2New Industry Creation Hatchery Center, Tohoku University, Sendai, Japan.
Monoclon Antib Immunodiagn Immunother. 2019 Aug;38(4):175-178. doi: 10.1089/mab.2019.0020. Epub 2019 Jul 29.
The diacylglycerol kinases (DGKs) catalyze the phosphorylation of the cell membrane lipid diacylglycerol (DG), which is important in lipid biochemistry and signal transduction into phosphatidic acid. DG-mediated signal transduction downstream of the T cell receptor has been reported to be terminated by DGKζ, 1 of 10 DGK isoforms in most cases. We previously established an anti-DGKζ monoclonal antibody (mAb) DzMab-1 (rat IgG, kappa), which reacts with both mouse DGKζ and human DGKζ (hDGKζ). In this study, we characterized the binding epitope of DzMab-1 using Western blotting, and found that Met1 and Pro3 residues of hDGKζ are important for facilitating DzMab-1 binding to hDGKζ. Furthermore, DzMab-1 was shown to be useful for immunohistochemical analyses for formalin-fixed paraffin-embedded HeLa cells. These findings could be applied for the production of more functional anti-hDGKζ mAbs.

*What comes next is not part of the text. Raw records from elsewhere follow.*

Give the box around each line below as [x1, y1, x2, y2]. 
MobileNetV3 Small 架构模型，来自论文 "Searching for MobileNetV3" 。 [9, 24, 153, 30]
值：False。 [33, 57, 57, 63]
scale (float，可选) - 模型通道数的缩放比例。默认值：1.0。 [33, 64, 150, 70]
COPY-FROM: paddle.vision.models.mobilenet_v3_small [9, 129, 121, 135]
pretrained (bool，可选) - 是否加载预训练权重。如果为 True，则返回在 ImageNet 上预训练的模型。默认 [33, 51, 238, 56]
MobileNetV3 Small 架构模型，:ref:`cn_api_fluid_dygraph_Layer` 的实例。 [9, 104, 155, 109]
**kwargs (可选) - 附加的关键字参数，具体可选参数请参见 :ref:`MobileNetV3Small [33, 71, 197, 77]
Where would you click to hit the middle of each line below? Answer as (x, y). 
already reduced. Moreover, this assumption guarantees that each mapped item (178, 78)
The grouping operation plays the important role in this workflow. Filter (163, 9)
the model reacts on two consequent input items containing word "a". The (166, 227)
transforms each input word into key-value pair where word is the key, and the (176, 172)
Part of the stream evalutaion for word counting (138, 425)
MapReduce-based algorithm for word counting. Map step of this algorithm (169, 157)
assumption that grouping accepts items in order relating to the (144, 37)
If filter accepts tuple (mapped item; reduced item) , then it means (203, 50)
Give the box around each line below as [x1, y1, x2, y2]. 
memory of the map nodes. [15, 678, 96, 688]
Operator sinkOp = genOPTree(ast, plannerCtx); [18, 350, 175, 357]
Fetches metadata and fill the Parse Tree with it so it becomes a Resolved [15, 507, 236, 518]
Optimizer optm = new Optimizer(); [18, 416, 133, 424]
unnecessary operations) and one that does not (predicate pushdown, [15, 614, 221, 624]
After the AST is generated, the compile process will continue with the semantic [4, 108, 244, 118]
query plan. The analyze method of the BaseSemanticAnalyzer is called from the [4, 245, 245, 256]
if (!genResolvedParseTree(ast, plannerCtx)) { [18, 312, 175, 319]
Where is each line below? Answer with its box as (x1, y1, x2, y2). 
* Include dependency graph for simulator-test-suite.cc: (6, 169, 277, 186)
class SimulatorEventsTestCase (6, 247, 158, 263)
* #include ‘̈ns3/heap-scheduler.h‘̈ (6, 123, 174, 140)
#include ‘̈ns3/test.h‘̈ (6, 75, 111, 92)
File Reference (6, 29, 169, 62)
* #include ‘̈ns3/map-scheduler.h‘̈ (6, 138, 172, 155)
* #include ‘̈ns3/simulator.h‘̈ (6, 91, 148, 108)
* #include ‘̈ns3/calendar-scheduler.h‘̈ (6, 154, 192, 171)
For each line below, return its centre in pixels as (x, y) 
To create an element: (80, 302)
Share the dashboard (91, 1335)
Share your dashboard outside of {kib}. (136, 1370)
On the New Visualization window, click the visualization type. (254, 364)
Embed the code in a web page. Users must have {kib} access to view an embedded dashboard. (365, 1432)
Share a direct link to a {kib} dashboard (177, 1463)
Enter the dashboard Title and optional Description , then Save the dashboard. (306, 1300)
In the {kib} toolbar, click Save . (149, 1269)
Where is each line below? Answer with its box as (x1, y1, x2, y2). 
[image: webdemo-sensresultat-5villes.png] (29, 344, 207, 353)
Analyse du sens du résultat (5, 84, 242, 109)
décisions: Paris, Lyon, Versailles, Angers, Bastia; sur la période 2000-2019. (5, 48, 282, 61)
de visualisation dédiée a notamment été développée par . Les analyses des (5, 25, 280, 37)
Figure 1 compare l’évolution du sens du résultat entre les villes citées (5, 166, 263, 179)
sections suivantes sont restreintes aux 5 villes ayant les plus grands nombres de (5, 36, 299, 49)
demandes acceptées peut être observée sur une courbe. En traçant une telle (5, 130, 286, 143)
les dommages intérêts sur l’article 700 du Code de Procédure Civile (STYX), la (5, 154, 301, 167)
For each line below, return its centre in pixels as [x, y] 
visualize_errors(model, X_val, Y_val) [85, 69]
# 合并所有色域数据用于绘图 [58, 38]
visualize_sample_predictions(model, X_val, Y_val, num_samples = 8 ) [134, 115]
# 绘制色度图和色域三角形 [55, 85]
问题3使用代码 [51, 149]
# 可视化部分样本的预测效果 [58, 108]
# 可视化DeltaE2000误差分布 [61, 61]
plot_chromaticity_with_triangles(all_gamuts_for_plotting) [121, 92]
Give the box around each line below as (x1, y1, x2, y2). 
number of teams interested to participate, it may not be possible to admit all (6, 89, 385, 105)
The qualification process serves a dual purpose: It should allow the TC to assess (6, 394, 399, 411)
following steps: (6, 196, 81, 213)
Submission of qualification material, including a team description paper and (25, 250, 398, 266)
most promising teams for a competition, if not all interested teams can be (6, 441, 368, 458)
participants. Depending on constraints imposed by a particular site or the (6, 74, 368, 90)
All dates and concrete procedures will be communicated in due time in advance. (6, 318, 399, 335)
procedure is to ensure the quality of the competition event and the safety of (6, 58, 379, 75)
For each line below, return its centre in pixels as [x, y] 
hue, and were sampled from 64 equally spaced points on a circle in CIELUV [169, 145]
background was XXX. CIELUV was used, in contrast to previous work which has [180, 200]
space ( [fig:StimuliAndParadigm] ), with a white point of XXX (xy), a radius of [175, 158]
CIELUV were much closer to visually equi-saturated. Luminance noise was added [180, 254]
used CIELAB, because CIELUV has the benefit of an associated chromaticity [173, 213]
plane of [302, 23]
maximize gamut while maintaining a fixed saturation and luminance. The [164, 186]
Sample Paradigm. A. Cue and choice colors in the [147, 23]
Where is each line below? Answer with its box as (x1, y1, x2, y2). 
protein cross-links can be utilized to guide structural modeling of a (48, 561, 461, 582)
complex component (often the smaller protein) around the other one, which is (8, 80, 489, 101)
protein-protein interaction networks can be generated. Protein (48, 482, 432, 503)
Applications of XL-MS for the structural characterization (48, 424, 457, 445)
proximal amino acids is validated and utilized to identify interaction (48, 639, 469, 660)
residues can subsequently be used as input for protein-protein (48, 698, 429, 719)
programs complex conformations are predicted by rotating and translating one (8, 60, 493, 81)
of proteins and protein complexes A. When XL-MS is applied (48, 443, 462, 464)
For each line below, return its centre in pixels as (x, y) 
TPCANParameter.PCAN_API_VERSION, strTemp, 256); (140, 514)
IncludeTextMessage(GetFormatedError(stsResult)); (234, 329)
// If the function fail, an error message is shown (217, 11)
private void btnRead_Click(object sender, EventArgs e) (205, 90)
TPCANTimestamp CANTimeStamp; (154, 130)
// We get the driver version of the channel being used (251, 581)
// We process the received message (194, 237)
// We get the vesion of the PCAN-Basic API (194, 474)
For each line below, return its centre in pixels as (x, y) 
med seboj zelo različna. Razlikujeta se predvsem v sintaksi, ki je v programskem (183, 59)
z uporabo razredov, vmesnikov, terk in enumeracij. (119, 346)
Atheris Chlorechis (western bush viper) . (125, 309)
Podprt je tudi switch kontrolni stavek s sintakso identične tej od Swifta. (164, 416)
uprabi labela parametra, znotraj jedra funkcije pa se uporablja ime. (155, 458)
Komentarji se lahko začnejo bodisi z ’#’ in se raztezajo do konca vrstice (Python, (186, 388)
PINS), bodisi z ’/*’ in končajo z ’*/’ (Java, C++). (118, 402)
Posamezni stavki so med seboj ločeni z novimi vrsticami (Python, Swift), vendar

二酰基甘油激酶(DGKs)催化细胞膜脂质二酰基甘油(DG)的磷酸化,这在脂质生物化学以及转化为磷脂酸的信号转导中很重要。据报道,在大多数情况下,T细胞受体下游的DG介导的信号转导由DGKζ终止,DGKζ是10种DGK同工型之一。我们之前制备了一种抗DGKζ单克隆抗体(mAb)DzMab-1(大鼠IgG,κ链),它能与小鼠DGKζ和人DGKζ(hDGKζ)发生反应。在本研究中,我们使用蛋白质印迹法对DzMab-1的结合表位进行了表征,发现hDGKζ的Met1和Pro3残基对于促进DzMab-1与hDGKζ的结合很重要。此外,DzMab-1被证明可用于对福尔马林固定石蜡包埋的HeLa细胞进行免疫组织化学分析。这些发现可应用于生产更多功能性抗hDGKζ单克隆抗体。